> EXERCISE OBJECTIVE: Somewhere below is a line with "local deliveryis available across our range." and, later, a line with "Mon - Sat 09:00 – 16:30"; repeat those two lines and all the lines between them, exactly as they are.

> RECORDS SUPPLIED:
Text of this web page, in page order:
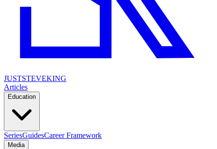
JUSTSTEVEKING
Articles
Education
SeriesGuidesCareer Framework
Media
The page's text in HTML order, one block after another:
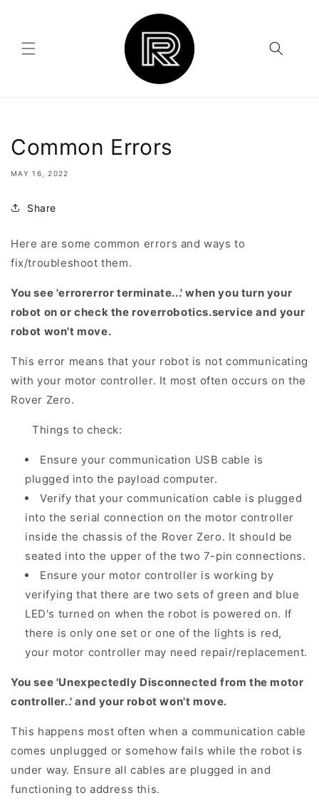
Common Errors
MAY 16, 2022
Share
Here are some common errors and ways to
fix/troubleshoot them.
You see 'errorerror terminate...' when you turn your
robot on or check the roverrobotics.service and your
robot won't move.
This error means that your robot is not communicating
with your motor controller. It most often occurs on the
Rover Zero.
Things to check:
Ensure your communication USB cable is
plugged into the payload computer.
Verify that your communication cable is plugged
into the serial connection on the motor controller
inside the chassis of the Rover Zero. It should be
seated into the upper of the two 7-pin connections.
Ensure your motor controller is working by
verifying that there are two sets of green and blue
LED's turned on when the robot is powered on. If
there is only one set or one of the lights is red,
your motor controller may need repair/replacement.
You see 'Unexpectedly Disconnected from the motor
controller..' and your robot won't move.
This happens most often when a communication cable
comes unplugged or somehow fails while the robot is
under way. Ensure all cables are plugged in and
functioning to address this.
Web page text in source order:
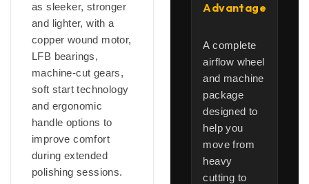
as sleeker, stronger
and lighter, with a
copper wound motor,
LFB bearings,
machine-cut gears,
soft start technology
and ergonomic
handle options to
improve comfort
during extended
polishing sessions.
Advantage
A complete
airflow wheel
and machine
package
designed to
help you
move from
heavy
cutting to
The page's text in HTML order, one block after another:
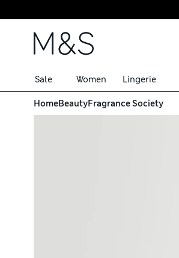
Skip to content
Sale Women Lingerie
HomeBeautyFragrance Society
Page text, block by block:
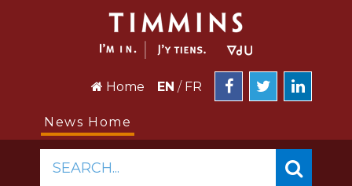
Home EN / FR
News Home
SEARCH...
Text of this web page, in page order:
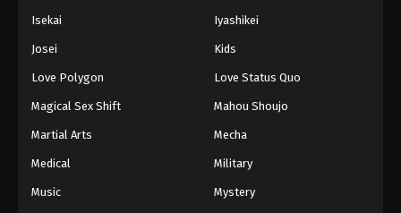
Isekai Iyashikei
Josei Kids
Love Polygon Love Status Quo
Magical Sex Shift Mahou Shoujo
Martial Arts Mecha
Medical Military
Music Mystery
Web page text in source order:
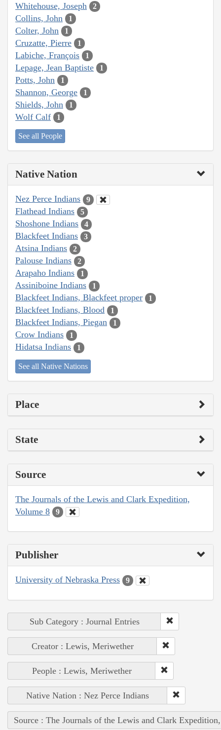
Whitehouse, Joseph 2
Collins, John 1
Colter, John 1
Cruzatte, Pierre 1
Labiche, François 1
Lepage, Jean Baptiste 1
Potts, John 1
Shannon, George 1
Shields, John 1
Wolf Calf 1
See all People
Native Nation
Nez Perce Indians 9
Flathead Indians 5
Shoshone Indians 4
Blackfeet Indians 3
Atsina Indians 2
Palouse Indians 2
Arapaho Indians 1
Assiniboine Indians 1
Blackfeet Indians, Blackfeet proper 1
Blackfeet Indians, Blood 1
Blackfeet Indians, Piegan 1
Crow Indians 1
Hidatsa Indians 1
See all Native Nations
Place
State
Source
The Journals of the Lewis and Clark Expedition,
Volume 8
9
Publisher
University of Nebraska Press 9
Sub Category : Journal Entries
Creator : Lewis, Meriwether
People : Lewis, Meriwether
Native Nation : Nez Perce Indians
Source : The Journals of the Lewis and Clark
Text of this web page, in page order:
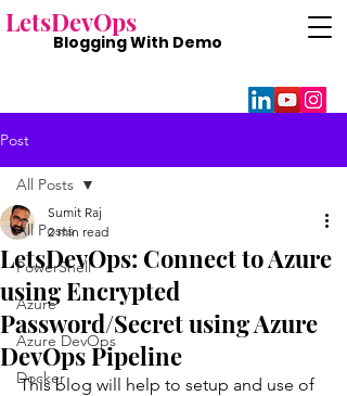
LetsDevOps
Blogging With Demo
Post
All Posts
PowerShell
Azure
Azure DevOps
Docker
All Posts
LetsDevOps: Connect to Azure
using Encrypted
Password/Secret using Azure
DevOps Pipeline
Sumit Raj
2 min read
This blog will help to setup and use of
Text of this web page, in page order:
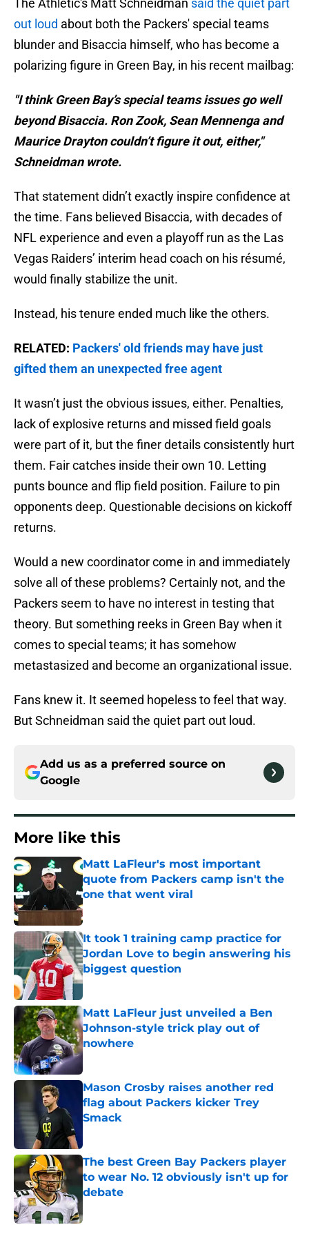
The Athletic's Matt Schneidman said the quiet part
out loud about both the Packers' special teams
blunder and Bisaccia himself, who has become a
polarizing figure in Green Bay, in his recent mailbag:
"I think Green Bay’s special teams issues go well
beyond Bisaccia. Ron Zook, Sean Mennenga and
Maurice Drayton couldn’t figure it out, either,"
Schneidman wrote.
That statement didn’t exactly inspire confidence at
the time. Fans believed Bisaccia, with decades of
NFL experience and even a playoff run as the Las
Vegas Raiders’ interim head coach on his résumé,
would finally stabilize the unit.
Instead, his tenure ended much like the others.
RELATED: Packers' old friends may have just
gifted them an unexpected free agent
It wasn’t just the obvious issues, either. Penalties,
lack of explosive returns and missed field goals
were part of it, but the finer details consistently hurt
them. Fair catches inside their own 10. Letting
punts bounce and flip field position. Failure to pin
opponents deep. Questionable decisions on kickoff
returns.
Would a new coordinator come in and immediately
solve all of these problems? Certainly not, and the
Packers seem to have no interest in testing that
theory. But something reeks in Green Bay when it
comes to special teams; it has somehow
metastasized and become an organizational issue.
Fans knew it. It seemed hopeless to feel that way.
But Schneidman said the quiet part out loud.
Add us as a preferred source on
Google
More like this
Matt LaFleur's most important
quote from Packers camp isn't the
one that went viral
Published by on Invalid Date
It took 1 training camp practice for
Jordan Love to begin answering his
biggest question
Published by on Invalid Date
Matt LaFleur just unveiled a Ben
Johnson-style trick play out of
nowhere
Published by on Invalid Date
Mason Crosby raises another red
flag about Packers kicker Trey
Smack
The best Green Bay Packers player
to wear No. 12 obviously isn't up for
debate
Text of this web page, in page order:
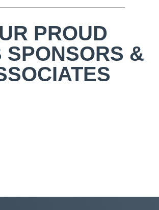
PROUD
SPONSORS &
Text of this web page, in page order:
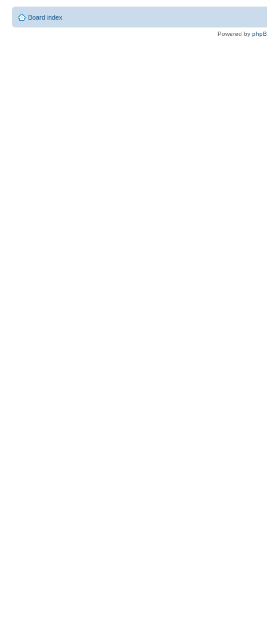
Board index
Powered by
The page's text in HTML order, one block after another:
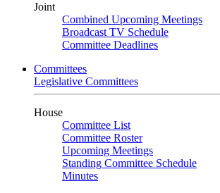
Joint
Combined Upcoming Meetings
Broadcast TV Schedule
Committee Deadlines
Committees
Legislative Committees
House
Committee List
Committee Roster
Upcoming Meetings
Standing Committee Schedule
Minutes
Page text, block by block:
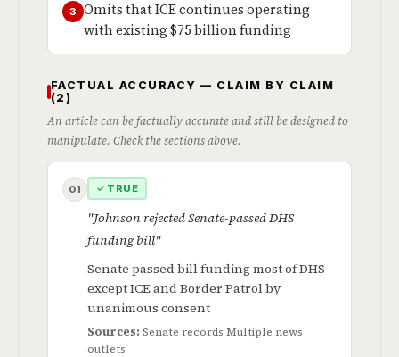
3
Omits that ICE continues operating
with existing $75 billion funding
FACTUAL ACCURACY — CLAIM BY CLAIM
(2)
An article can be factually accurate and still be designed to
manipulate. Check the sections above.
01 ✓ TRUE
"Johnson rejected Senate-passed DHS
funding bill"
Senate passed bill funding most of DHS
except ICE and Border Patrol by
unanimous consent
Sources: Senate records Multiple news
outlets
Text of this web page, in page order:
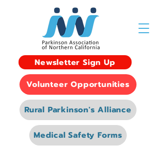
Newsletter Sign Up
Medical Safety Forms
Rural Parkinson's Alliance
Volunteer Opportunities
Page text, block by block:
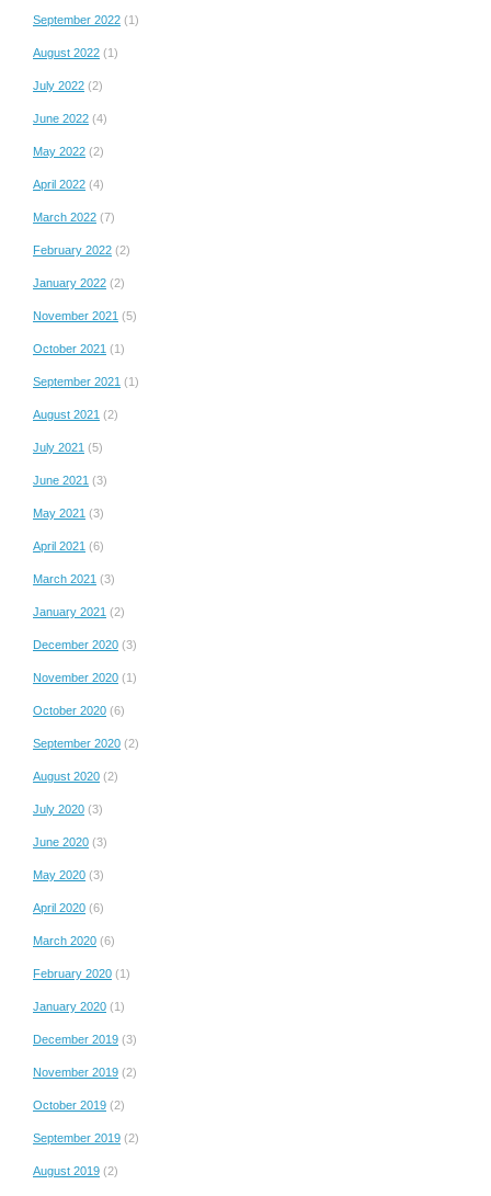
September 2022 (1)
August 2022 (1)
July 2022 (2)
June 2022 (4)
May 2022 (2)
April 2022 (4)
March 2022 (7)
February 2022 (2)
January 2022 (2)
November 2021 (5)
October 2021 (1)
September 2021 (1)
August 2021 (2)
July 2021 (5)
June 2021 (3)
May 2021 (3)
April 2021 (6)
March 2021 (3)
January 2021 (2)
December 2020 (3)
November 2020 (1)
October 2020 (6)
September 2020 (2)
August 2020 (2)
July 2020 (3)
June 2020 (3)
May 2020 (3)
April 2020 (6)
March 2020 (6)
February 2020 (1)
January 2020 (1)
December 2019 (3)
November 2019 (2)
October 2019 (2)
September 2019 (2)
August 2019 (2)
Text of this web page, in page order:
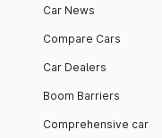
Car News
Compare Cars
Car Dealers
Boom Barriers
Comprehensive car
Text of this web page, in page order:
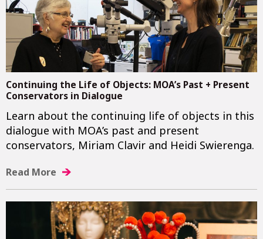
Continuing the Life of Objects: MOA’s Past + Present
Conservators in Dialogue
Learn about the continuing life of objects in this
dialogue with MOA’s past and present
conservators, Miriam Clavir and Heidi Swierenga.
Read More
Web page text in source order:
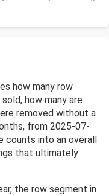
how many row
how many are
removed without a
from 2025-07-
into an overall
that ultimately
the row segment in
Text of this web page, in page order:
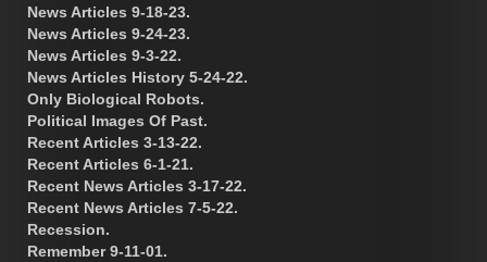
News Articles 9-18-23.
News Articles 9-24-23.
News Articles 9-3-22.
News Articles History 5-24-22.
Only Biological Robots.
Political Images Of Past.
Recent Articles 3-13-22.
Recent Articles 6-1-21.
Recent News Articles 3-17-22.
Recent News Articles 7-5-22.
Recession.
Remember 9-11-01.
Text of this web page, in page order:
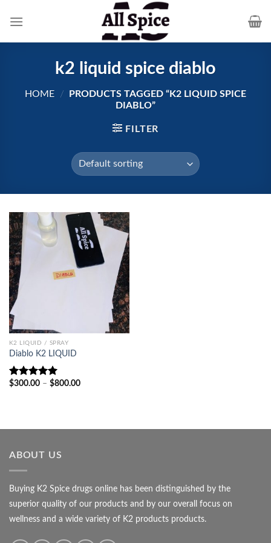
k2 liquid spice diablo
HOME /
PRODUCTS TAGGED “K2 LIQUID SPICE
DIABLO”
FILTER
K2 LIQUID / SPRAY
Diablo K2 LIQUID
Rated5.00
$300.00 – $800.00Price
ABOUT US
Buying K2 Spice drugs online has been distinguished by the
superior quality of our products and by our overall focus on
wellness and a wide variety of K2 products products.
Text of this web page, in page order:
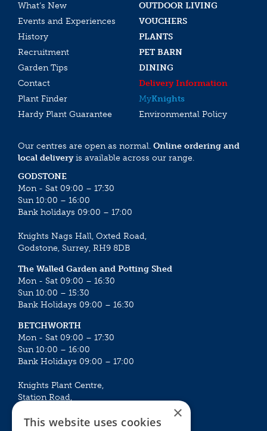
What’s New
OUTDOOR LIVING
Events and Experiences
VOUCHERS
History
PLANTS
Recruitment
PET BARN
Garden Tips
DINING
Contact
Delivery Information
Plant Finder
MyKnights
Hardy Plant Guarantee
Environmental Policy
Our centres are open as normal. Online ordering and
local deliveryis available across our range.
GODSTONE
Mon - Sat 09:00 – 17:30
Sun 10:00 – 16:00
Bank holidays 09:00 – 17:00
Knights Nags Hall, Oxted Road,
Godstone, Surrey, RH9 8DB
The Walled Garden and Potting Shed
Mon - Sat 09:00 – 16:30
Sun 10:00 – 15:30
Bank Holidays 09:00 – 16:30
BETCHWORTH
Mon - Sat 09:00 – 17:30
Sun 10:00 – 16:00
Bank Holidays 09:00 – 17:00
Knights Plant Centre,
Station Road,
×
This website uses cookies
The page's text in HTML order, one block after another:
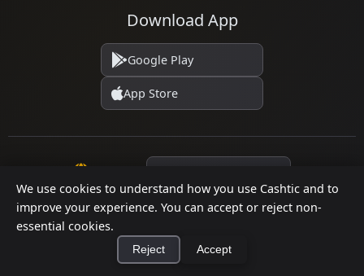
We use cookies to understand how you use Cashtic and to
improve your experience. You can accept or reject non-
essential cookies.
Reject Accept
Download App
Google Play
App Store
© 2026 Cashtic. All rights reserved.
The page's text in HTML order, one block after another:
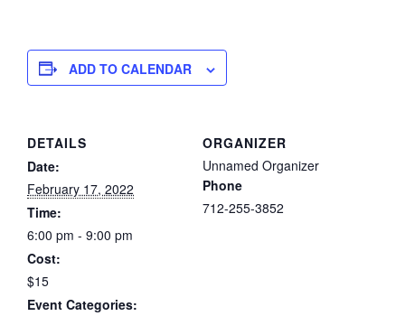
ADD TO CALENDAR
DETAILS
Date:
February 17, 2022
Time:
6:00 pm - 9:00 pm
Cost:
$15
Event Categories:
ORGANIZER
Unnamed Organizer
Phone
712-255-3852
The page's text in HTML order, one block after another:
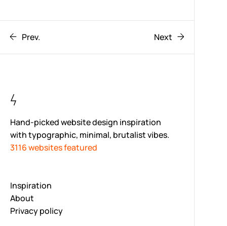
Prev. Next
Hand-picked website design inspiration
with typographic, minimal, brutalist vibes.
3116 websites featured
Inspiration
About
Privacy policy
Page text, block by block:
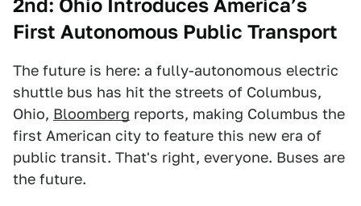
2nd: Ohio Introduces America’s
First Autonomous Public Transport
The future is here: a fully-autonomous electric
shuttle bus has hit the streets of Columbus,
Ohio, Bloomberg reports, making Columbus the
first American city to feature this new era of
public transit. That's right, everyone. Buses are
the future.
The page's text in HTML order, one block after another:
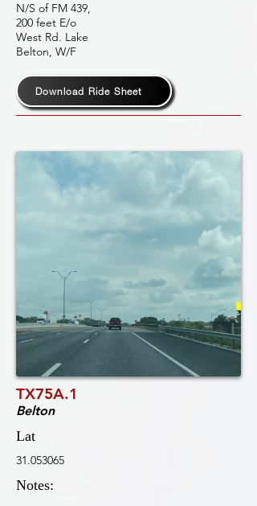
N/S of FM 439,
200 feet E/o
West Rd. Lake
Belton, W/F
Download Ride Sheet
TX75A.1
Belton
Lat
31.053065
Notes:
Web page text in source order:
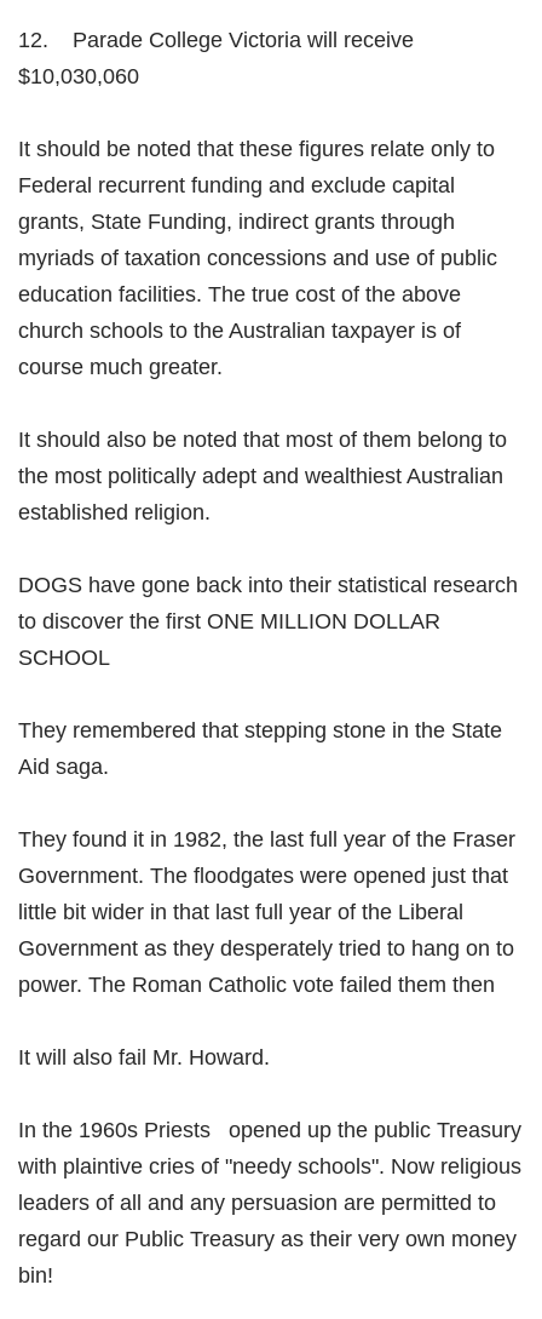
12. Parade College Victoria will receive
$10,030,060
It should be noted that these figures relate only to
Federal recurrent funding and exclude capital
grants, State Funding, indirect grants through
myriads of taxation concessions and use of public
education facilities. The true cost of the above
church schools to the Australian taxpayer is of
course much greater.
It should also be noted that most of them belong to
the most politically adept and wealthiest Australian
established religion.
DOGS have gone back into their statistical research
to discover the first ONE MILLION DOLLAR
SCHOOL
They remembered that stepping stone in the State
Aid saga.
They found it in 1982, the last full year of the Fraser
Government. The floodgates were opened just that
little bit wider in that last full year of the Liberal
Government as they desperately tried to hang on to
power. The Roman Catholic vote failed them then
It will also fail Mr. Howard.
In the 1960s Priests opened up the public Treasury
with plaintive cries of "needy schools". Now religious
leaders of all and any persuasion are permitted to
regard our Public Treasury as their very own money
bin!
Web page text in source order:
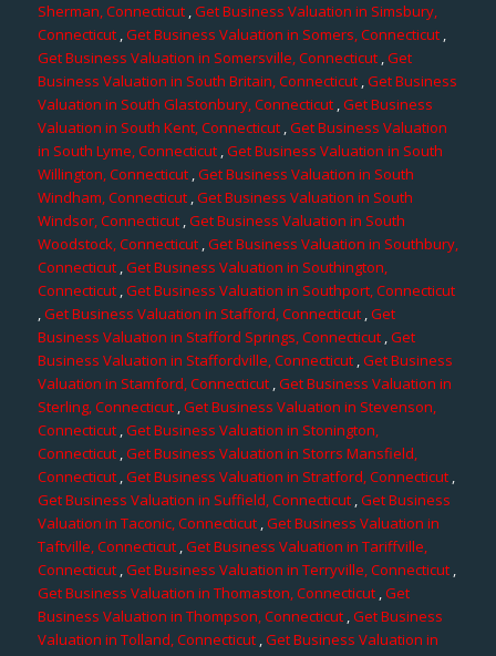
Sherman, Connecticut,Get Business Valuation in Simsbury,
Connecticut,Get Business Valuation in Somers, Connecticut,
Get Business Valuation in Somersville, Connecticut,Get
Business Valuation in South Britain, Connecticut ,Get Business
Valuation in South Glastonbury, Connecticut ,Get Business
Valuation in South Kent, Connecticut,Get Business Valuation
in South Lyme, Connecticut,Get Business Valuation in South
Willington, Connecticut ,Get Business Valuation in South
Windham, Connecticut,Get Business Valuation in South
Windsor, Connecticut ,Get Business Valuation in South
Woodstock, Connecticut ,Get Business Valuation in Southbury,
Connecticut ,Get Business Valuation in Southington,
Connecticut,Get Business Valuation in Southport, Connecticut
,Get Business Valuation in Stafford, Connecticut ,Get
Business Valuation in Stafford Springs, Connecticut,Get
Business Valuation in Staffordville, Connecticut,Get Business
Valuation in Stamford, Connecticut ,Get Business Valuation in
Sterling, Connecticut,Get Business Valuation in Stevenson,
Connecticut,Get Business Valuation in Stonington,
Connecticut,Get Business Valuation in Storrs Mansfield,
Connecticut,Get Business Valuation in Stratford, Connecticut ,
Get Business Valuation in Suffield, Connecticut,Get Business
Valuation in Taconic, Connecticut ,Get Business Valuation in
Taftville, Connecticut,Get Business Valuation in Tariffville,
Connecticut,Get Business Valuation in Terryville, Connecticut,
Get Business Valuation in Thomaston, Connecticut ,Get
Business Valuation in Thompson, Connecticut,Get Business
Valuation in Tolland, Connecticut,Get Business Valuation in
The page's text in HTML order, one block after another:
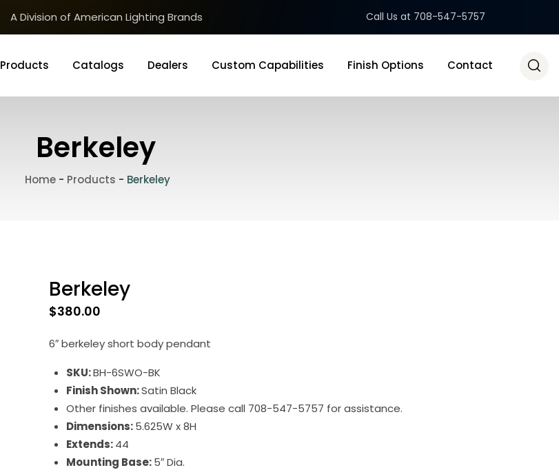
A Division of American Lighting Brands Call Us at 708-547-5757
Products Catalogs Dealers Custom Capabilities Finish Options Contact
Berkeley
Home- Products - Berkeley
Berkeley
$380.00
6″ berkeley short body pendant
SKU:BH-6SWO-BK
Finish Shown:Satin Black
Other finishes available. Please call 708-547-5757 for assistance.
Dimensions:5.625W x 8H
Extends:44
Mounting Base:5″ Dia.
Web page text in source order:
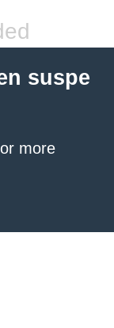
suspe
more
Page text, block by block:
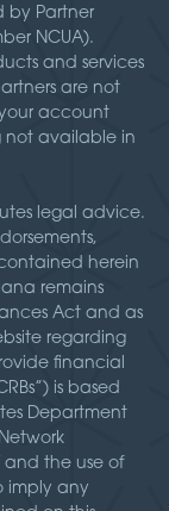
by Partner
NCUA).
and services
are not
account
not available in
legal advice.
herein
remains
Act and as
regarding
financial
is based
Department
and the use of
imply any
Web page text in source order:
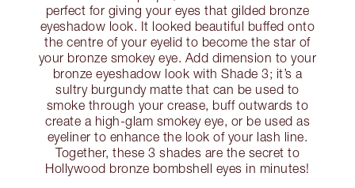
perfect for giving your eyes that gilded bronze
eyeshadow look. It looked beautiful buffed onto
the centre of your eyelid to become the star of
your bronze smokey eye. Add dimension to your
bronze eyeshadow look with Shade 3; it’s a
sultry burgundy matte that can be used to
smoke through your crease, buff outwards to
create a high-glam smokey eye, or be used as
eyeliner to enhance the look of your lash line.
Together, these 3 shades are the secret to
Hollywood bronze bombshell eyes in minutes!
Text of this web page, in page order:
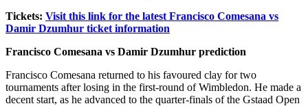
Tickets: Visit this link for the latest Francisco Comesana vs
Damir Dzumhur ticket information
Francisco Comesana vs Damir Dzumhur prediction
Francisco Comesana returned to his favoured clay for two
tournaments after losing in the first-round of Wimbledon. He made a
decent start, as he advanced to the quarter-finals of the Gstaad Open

> PROBLEM SOLUTION:
local deliveryis available across our range.
GODSTONE
Mon - Sat 09:00 – 17:30
Sun 10:00 – 16:00
Bank holidays 09:00 – 17:00
Knights Nags Hall, Oxted Road,
Godstone, Surrey, RH9 8DB
The Walled Garden and Potting Shed
Mon - Sat 09:00 – 16:30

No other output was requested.